> Problem description:
Copy out the data below from the line containing "CurrentModule = BSplineKit [6, 24, 78, 31]" to the line containing "informing you that Kong is running. (88, 358)", both lines included, with all images left out.

Data supplied Block Start

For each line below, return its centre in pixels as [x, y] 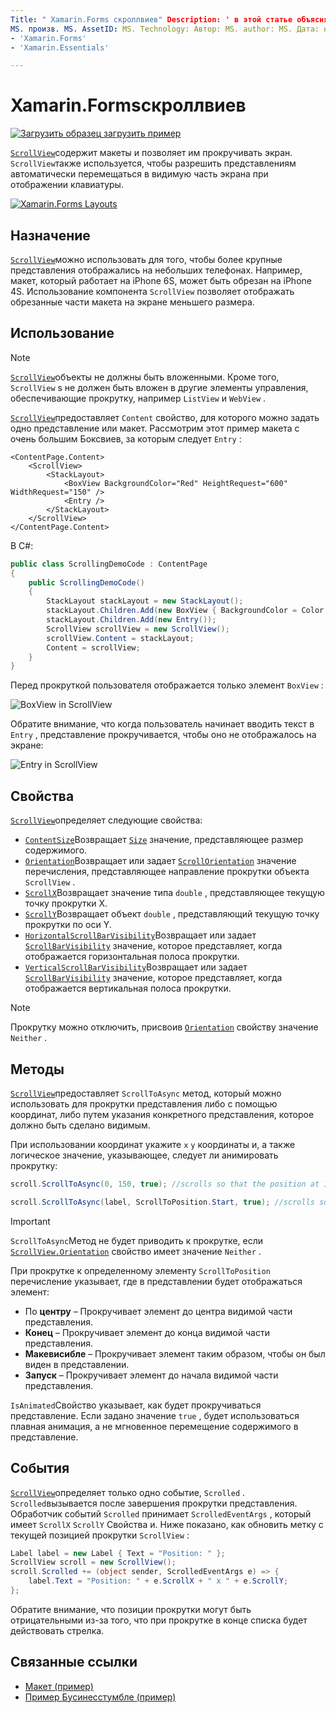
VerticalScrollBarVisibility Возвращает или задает [136, 967]
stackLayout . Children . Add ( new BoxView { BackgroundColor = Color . [187, 611]
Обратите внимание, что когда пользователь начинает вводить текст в [162, 724]
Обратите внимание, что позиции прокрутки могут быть [131, 1609]
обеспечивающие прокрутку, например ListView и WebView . [138, 398]
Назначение [50, 235]
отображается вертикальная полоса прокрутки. [128, 988]
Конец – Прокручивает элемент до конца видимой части [147, 1332]
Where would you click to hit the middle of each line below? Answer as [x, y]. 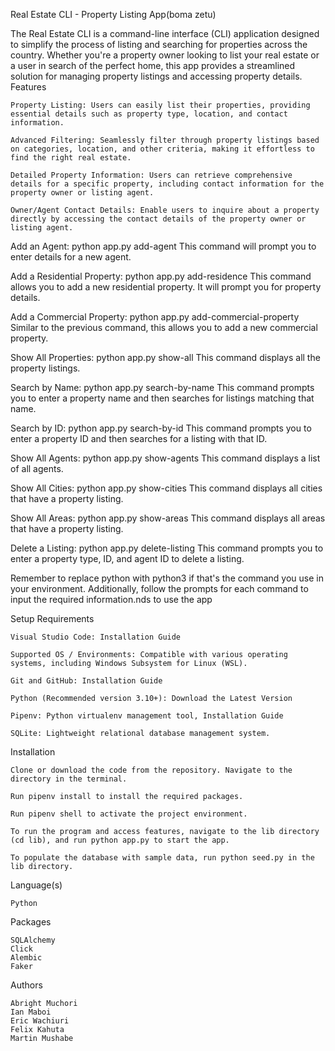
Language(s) [36, 885]
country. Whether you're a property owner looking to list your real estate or [165, 55]
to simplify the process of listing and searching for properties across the [159, 44]
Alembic [26, 958]
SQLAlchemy [33, 940]
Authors [26, 985]
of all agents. [37, 468]
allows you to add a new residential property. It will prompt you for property [166, 287]
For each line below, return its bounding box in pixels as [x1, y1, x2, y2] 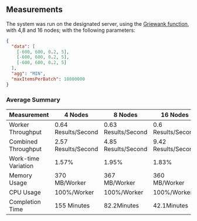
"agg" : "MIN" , [11, 71, 46, 77]
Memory [9, 171, 32, 179]
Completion [9, 197, 41, 206]
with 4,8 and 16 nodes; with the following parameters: [6, 26, 136, 34]
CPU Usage [9, 188, 41, 196]
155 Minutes [55, 201, 90, 209]
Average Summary [6, 95, 60, 103]
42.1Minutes [152, 201, 189, 209]
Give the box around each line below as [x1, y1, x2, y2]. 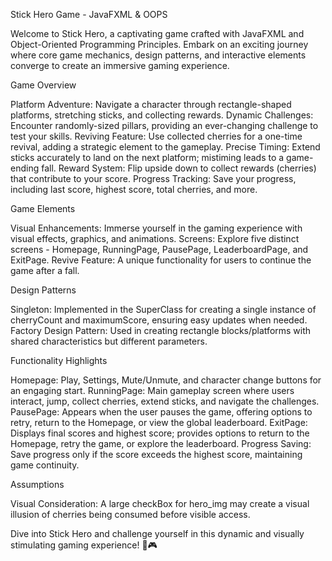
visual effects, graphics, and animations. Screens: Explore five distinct [10, 233, 300, 244]
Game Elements [10, 203, 76, 214]
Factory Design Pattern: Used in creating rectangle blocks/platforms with [10, 325, 312, 336]
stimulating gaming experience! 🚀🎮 [10, 539, 158, 551]
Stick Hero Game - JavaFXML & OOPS [10, 9, 168, 20]
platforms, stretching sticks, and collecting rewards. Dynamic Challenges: [10, 109, 314, 121]
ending [10, 162, 40, 174]
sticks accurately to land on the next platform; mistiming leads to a [10, 152, 285, 163]
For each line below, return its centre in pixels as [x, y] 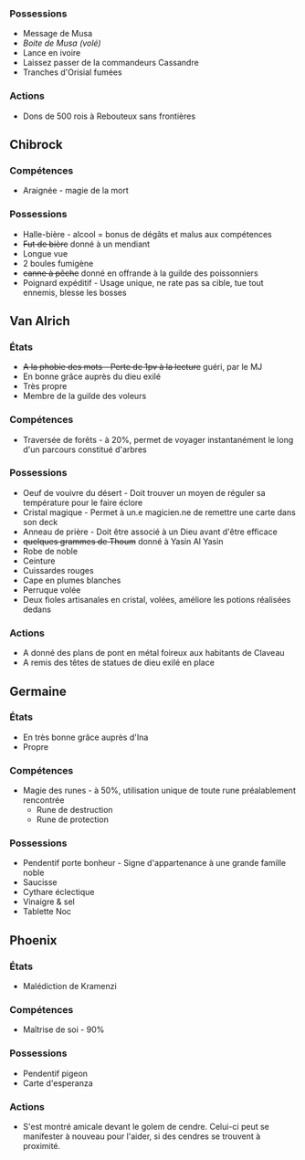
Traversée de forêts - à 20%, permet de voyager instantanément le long [158, 439]
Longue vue [45, 253]
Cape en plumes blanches [72, 580]
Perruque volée [52, 590]
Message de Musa [58, 34]
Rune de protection [73, 819]
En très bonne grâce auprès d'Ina [85, 737]
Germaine [38, 691]
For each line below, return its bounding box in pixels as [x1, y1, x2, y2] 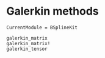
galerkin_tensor [6, 46, 48, 52]
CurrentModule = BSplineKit [6, 24, 78, 31]
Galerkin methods [6, 4, 99, 18]
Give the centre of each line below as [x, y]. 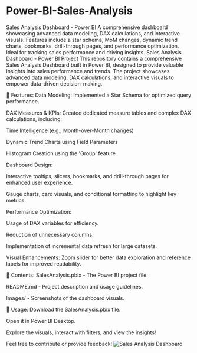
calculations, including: [34, 119]
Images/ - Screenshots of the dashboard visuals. [65, 298]
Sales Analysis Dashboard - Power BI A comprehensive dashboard [87, 27]
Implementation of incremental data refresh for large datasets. [82, 246]
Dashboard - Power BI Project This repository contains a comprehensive [94, 58]
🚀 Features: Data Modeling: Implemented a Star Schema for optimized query [99, 95]
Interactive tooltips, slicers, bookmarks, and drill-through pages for [88, 176]
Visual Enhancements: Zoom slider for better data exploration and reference [98, 257]
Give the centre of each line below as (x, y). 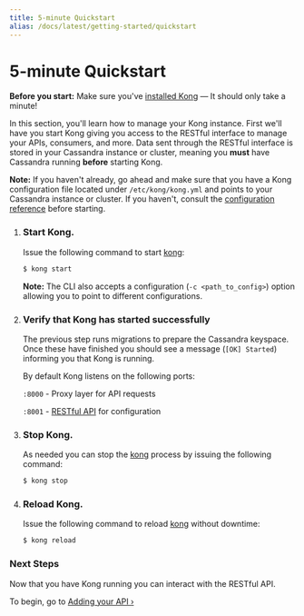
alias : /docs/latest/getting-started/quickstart (103, 26)
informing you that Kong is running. (88, 358)
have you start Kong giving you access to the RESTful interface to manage (148, 134)
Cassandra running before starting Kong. (86, 162)
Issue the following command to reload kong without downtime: (141, 524)
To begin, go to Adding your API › (72, 601)
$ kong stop (45, 481)
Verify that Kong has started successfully (116, 319)
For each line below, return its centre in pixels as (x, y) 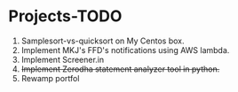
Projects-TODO (65, 16)
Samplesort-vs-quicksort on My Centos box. (103, 41)
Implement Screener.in (63, 59)
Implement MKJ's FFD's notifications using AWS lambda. (125, 50)
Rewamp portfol (50, 78)
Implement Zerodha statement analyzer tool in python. (120, 69)
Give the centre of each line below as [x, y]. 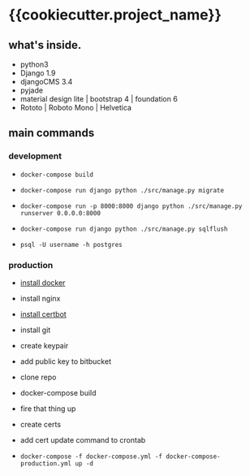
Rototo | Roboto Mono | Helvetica [76, 108]
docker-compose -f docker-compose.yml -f [91, 457]
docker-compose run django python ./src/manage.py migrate [122, 190]
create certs [41, 424]
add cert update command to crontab [83, 439]
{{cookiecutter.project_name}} [115, 15]
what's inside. [45, 45]
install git [35, 330]

Data supplied Block End

> Completed exercise:
CurrentModule = BSplineKit [6, 24, 78, 31]
Galerkin methods [6, 4, 99, 18]
Give the centre of each line below as [x, y]. 
calculations, including: [34, 119]
Images/ - Screenshots of the dashboard visuals. [65, 298]
Sales Analysis Dashboard - Power BI A comprehensive dashboard [87, 27]
Implementation of incremental data refresh for large datasets. [82, 246]
Dashboard - Power BI Project This repository contains a comprehensive [94, 58]
🚀 Features: Data Modeling: Implemented a Star Schema for optimized query [99, 95]
Interactive tooltips, slicers, bookmarks, and drill-through pages for [88, 176]
Visual Enhancements: Zoom slider for better data exploration and reference [98, 257]
Give the centre of each line below as (x, y). 
alias : /docs/latest/getting-started/quickstart (103, 26)
informing you that Kong is running. (88, 358)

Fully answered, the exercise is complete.